It’s a deliberately-paced, long, slow, film with little action. And I really liked it, perhaps even loved it. It’s not at all a traditional Western despite traditional Western subjects and characters, but much more a study of obsession and idolatry.

It’s late in the career of the James brothers, Frank and Jesse. The gang that rose to fame with them is long dispersed and they have been running with a loose gang of Missouri locals. One last big train heist will signal retirement for Frank and a downshift into a slower life for Jesse. Part of the gang are brothers Charley and Robert Ford.
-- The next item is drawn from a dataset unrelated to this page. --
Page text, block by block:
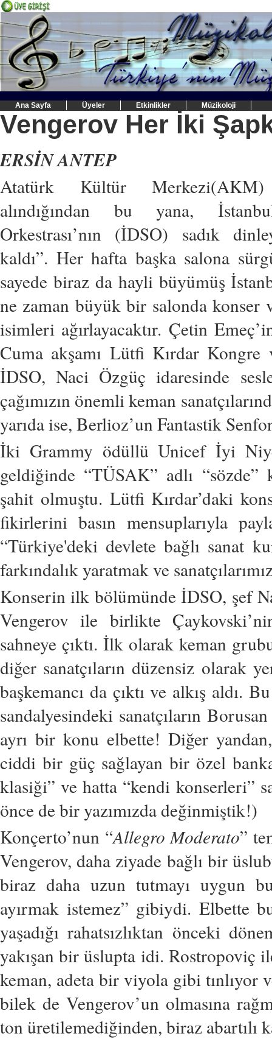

Charley is a full-fledged member of the gang while Bob is more of a support player, hanging back and watching with adoration.

Bob’s the kind of guy who has idolized Jesse James since he was a child. He has a box full of James memorabilia under his bed and can reel of a list of statistics of how he and his idol are alike. Bob’s Jesse James is a larger-than-life hero, the stuff of dime store novels and kids playing in the schoolyard. He’s somewhat dismayed to find the real Jesse doesn’t match the man he thinks he knows so well.

An invitation to Bob from Jesse to hang around at his home after the robbery plasters a smile on his face, even though he’s used for nothing but hard labor. His mind starts cranking, even imagining himself as a surrogate member of the family- until Jesse sends him on his way.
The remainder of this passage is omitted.